*** RECORDS FOR THE EXERCISE ***

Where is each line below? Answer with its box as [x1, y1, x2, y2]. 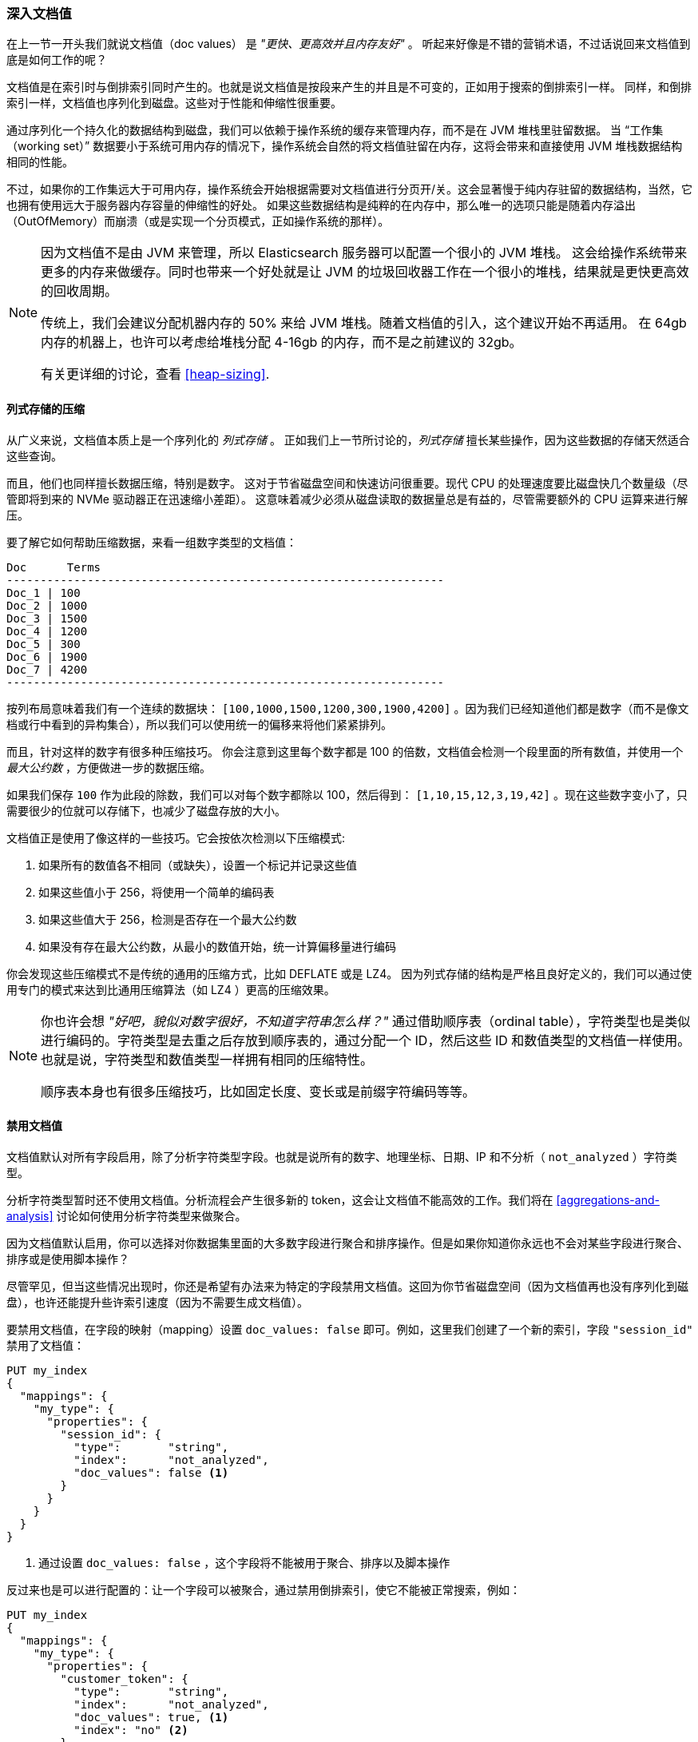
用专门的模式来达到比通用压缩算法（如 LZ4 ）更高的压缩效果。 [6, 982, 335, 996]
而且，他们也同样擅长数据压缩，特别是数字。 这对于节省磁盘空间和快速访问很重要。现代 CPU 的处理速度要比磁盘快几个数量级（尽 [6, 475, 688, 490]
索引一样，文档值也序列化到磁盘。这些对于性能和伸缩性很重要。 [6, 96, 342, 110]
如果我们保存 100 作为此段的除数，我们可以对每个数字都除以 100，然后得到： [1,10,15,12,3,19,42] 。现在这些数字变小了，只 [6, 787, 688, 801]
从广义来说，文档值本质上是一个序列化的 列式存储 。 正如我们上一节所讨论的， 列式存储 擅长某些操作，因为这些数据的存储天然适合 [6, 432, 690, 447]
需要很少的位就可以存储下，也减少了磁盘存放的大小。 [6, 803, 286, 817]
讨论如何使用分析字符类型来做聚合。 [56, 1208, 247, 1223]
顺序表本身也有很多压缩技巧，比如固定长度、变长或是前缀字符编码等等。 [41, 1083, 476, 1100]
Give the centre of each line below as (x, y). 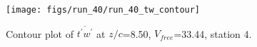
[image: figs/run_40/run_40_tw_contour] (103, 10)
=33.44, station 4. (213, 33)
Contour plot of (40, 33)
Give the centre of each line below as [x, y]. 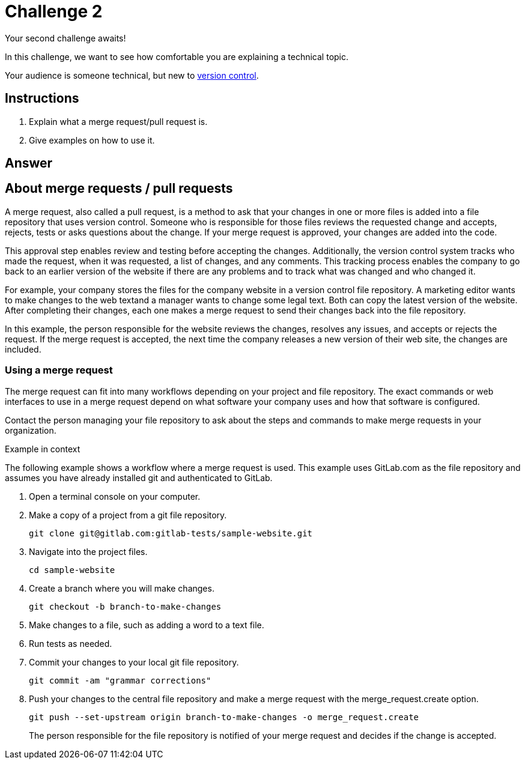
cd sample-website [72, 570]
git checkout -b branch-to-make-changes [125, 606]
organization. [31, 430]
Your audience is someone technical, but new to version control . [132, 75]
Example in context [43, 449]
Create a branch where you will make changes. [122, 588]
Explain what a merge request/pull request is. [118, 121]
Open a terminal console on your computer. [115, 496]

*** End of RECORDS FOR THE EXERCISE ***

WORK INSTRUCTIONS
Every line that holds the string "branch" must be copied from the records above.

SOLUTION BELOW
git checkout -b branch-to-make-changes [125, 606]
Create a branch where you will make changes. [122, 588]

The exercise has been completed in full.